# Mounted Games Pictures!



## wild_spot (Jan 30, 2008)

So I was browsing the web and I found these photos of me from our Zone mounted games last year! I was on a pony I had on free lease, Buddy, a little roan brumby. He was a little turd, I had to pick everything up flat out or he would turn around and try to bite my head!

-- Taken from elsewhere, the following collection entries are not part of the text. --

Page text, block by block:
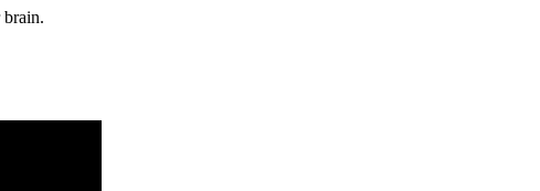
brain.
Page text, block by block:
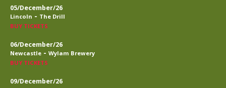
05/December/26
Lincoln - The Drill
BUY TICKETS
06/December/26
Newcastle - Wylam Brewery
BUY TICKETS
09/December/26
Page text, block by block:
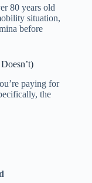
80 years old
situation,
before
paying for
the
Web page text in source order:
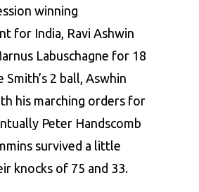
winning
for India, Ravi Ashwin
Labuschagne for 18
Smith’s 2 ball, Aswhin
his marching orders for
Peter Handscomb
survived a little
knocks of 75 and 33.
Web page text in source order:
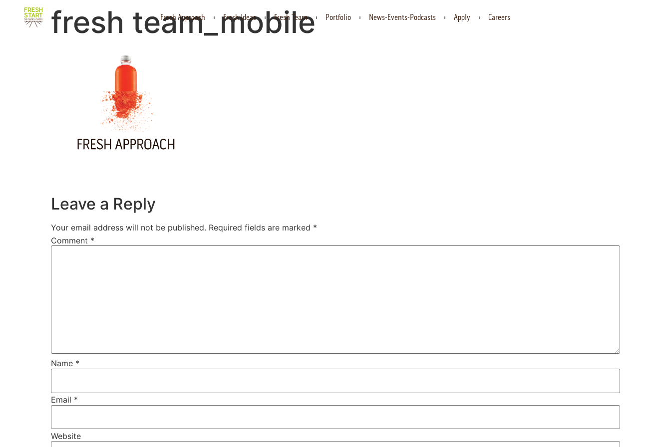
Fresh Approach Fresh Ideas Fresh Team Portfolio News-Events-Podcasts Apply Careers
fresh team_mobile
Leave a Reply
Your email address will not be published. Required fields are marked *
Comment *
Name *
Email *
Website

Our team, the Belconnen Devils:










And I also found these of a pony I sued to own, Spot! he was there with the girl I sold him to. Unfortunately he went blind not long after this, and died recently :[ Poor spot, he had been abused and when got him used to full body shake if you even raised your voice. He ended up so friendly!



















Aw, memories!!


----------



## CrazyChester (May 5, 2008)

): I cant see the pictures


----------



## wild_spot (Jan 30, 2008)

Oh really? Thats weird, I can see them fine...


----------



## LauraB (Nov 11, 2008)

How, cute. He looks like he is thinking about biting you in that first picture. What a stinker.


----------



## wild_spot (Jan 30, 2008)

He sure was! He was worst at it in that race, hi-lo. It was good though, made me improve lots cause I had to do everything super fast! I kinda miss the little ******. He's back with his mum and she hasn't found anyone else to free lease him, so he's not doing anything.


----------



## Pinto Pony (Jul 28, 2008)

Great pics!!! I love mounted games, lots of fun!


----------



## Dumas'_Grrrl (Apr 2, 2008)

I can't see the pictures either. IE has them as little red x's and Firefox just doesn't show them????


----------



## english_rider144 (Sep 12, 2008)

I cant see them either =\


----------



## JustDressageIt (Oct 4, 2007)

I can't see them


----------



## wild_spot (Jan 30, 2008)

Ok, i'll save them to my computer and attatch them for those who cant see them. They are hosted on picasa, not sure why they won't work for some people.


----------



## wild_spot (Jan 30, 2008)

Ok, hopefully this works!


----------



## english_rider144 (Sep 12, 2008)

aww that looks like fun


----------



## JustDressageIt (Oct 4, 2007)

That looks like so much fun!!


----------



## wild_spot (Jan 30, 2008)

Ha ha yep! I love games for that very reason!


----------



## RusticWildFire (Jul 6, 2008)

Very nice pictures! Looks like a lot of fun


----------